■ THE TASK: In the material below, find the line containing "diligências. O caso será investigado pelas" and the line containing "在开宝元年，开宝二年，开宝九年这三年，赵匡胤还攻打过北汉，但". Output those two lines and all lines between them exactly, without pictures.

Start of Block

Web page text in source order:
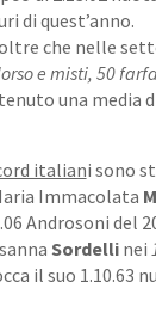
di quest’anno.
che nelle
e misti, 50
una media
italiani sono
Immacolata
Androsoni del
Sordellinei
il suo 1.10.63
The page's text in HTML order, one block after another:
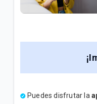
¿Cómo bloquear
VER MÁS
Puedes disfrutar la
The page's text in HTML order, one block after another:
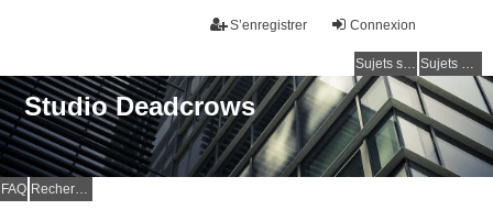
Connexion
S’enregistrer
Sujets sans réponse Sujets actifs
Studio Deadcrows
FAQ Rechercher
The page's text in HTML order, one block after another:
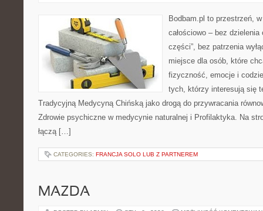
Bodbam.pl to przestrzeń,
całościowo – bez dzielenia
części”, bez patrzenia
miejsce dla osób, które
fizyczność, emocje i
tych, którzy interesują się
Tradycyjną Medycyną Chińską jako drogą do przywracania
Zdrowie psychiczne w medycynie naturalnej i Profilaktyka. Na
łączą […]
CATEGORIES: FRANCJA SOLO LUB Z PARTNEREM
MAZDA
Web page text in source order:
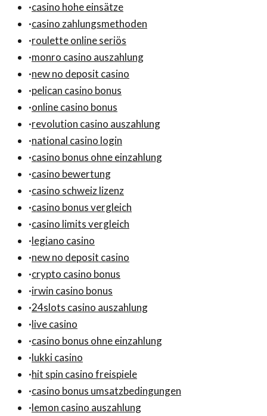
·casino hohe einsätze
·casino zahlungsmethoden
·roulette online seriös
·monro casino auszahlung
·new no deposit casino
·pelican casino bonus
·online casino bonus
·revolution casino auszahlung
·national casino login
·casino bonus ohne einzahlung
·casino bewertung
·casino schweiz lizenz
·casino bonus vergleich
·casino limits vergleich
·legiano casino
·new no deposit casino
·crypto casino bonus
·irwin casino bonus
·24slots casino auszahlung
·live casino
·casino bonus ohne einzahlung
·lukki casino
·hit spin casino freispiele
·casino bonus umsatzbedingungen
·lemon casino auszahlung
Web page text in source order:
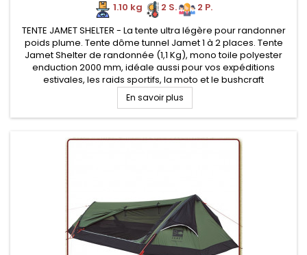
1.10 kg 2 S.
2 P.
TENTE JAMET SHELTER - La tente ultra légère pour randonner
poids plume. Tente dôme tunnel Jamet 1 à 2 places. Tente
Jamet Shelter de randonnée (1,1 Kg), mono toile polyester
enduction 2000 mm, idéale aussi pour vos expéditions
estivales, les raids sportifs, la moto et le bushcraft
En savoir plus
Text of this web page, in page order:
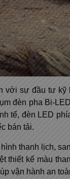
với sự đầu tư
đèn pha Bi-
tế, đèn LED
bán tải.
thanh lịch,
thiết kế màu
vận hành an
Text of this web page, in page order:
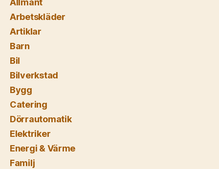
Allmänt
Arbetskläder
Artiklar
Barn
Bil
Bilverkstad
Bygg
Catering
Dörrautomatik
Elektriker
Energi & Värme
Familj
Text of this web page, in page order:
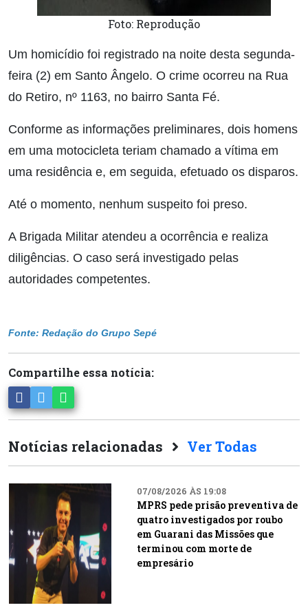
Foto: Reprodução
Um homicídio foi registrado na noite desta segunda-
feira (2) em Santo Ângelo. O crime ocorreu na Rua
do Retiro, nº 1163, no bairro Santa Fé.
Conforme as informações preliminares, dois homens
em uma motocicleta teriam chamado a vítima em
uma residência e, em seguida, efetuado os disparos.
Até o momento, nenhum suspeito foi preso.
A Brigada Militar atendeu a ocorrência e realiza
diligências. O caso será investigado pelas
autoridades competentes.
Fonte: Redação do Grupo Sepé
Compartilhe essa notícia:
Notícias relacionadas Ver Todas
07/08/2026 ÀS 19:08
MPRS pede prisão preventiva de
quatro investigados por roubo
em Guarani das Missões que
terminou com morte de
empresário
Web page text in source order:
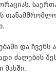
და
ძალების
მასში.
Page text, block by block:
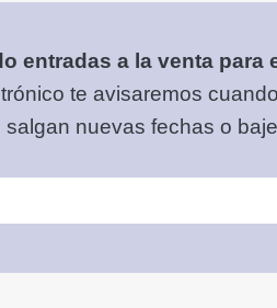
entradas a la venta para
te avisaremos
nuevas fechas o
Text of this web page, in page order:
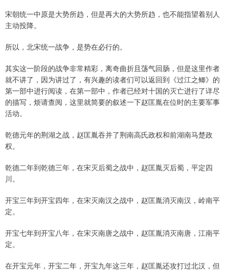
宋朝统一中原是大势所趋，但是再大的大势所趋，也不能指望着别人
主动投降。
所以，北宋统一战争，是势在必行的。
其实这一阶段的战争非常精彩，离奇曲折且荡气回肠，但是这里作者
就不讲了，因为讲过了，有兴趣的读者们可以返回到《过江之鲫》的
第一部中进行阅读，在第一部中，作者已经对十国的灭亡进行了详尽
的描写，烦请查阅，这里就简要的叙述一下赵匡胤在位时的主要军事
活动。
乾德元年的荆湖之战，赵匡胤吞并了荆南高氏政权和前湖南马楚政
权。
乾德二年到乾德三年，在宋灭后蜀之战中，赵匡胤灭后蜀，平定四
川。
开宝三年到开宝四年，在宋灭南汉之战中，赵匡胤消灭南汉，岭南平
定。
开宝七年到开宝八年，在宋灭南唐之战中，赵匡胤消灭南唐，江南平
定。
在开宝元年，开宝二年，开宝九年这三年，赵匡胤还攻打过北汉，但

End of Block
Start of Block

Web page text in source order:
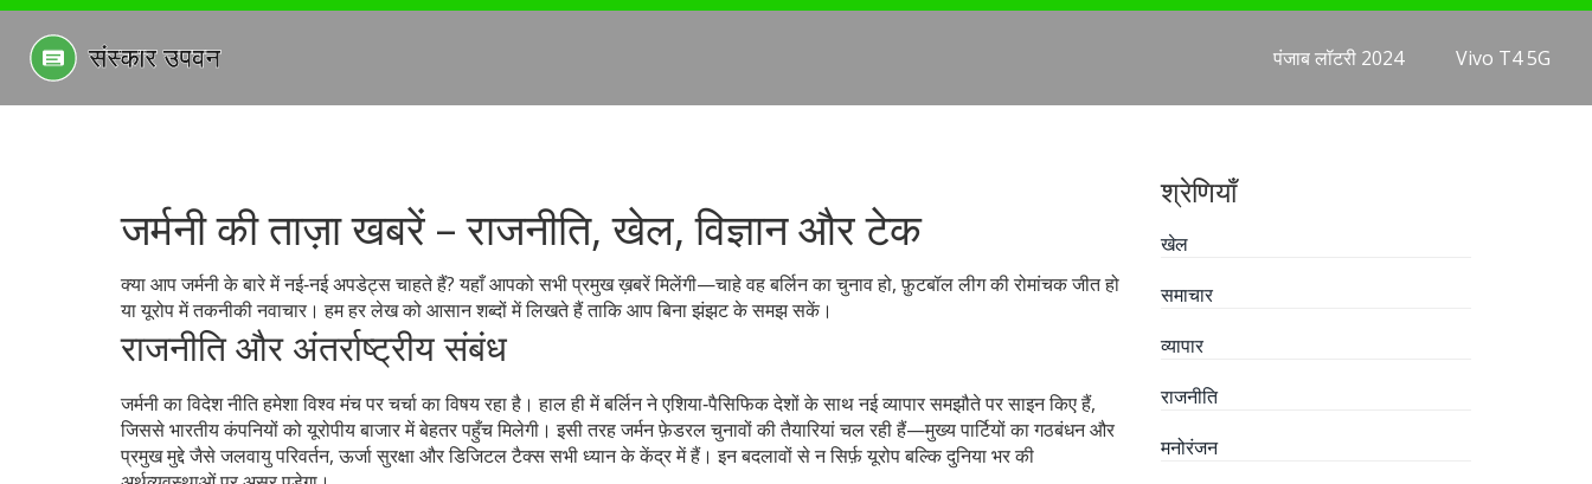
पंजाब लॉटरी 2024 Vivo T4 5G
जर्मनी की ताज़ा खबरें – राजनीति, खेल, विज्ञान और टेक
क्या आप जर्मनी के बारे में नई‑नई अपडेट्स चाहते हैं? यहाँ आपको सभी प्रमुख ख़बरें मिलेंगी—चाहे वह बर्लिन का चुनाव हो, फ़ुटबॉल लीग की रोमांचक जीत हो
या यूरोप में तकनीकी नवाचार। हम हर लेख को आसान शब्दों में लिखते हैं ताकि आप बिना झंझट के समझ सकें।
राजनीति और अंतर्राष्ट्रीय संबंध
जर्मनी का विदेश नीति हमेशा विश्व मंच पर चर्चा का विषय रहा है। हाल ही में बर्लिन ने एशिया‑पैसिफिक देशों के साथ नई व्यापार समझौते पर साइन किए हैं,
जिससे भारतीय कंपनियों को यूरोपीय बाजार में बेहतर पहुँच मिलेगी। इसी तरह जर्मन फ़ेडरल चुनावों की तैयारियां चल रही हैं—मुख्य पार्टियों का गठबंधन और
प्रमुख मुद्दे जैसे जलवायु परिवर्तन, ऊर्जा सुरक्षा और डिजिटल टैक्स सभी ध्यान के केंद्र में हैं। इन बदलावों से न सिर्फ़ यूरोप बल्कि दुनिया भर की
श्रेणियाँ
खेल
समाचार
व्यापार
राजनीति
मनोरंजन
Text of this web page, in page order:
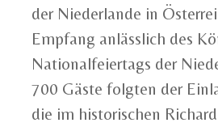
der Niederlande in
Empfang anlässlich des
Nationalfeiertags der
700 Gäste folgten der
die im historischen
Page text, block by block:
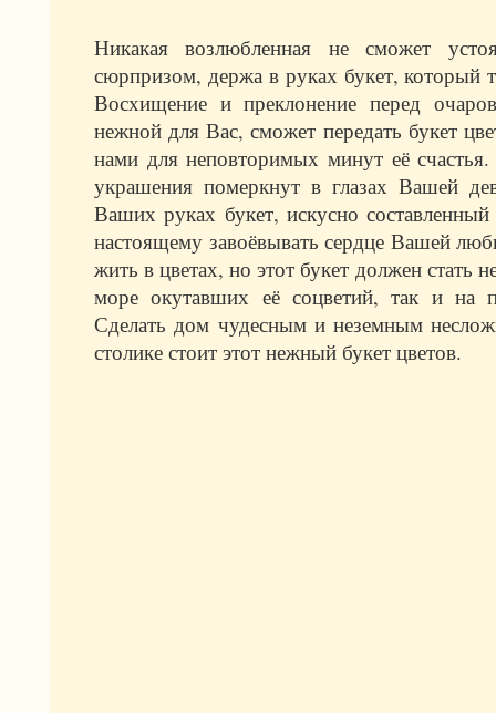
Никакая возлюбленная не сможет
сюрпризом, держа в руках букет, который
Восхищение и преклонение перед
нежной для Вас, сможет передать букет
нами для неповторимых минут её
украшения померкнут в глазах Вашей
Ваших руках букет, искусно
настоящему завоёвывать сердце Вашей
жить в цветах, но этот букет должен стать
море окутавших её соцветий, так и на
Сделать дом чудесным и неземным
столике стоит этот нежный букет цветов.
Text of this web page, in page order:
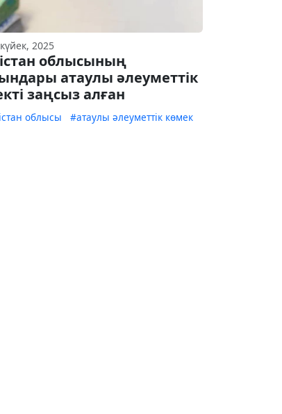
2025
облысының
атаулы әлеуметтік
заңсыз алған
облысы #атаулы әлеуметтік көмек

End of Block

■ FINISHED TASK:
diligências. O caso será investigado pelas
autoridades competentes.
Fonte: Redação do Grupo Sepé
Compartilhe essa notícia:
Notícias relacionadas Ver Todas
07/08/2026 ÀS 19:08
MPRS pede prisão preventiva de
quatro investigados por roubo
em Guarani das Missões que
terminou com morte de
empresário
Web page text in source order:
და
ძალების
მასში.
Page text, block by block:
entradas a la venta para
te avisaremos
nuevas fechas o
Text of this web page, in page order:
宋朝统一中原是大势所趋，但是再大的大势所趋，也不能指望着别人
主动投降。
所以，北宋统一战争，是势在必行的。
其实这一阶段的战争非常精彩，离奇曲折且荡气回肠，但是这里作者
就不讲了，因为讲过了，有兴趣的读者们可以返回到《过江之鲫》的
第一部中进行阅读，在第一部中，作者已经对十国的灭亡进行了详尽
的描写，烦请查阅，这里就简要的叙述一下赵匡胤在位时的主要军事
活动。
乾德元年的荆湖之战，赵匡胤吞并了荆南高氏政权和前湖南马楚政
权。
乾德二年到乾德三年，在宋灭后蜀之战中，赵匡胤灭后蜀，平定四
川。
开宝三年到开宝四年，在宋灭南汉之战中，赵匡胤消灭南汉，岭南平
定。
开宝七年到开宝八年，在宋灭南唐之战中，赵匡胤消灭南唐，江南平
定。
在开宝元年，开宝二年，开宝九年这三年，赵匡胤还攻打过北汉，但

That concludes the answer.